Along the so-called Demilitarized Zone that divides South Korea from North Korea, only about 2,000 yards of wasteland separate hundreds of thousands of battle-ready troops backed by enough artillery to obliterate each other within a few hours.
Over the decades, sporadic gun battles have taken the lives of scores of soldiers on both sides. The Communist regime still sends spies and saboteurs and now drones south, keeping the war at a low boil. Naval and air clashes regularly erupt. Just south of the DMZ, South Korea keeps finding tunnels big enough to rush thousands of Communist soldiers south in an hour.
“The most dangerous place on Earth,” President Bill Clinton once called the Korean Peninsula, and it’s probably gotten more dangerous since he said that two decades ago. Following a searing U.N. condemnation this month of its Soviet-style gulags and other human rights outrages, Pyongyang threatened a fourth nuclear weapon test.
Such grandiose brinksmanship is typical of the regime.

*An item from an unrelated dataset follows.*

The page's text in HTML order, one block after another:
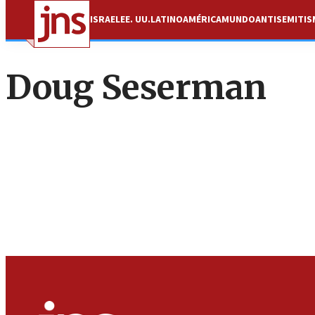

Last year, North Korea rattled its missiles at Hawaii, Guam and Washington, D.C. (no matter that it can’t yet reach them) as well as South Korea.
Faced with such threats over the years, the U.S. has embraced its own doomsday scenario. After meeting with the U.S. commander in South Korea when he was defense secretary in 2012, Leon Panetta said he had a “powerful sense that war in that region was neither hypothetical nor remote, but ever-present and imminent,” he recalls in his memoir. If the Communists invaded en masse, he wrote, the U.S. would use “nuclear weapons, if necessary.”
All of which makes Korea a kind of Cold War theater of the absurd, frozen in amber. Outright war is unthinkable, suicidal. Yet both sides talk about a future “reunification” based on the triumph of one side over the other.
Most observers think China will never permit a North Korean collapse, in part because it would propel millions of refugees into its territory, not to mention open the gates to a U.S -South Korean advance to its doorstep. Nevertheless, officials in Seoul recently showed off its Ministry of Unification, which has an annual budget of about $180 million and 200 staffers (augmented by 600 government advisers) dreaming about the future, “so people won’t be caught off guard when it actually happens,” as a slideshow there instructed the visiting reporters. Plus, according to South Korea’s JoongAng Daily, the government has budgeted as much as $500 billion for “a possible sudden collapse of [the North Korean] government or another kind of rapid and unexpected reunification.”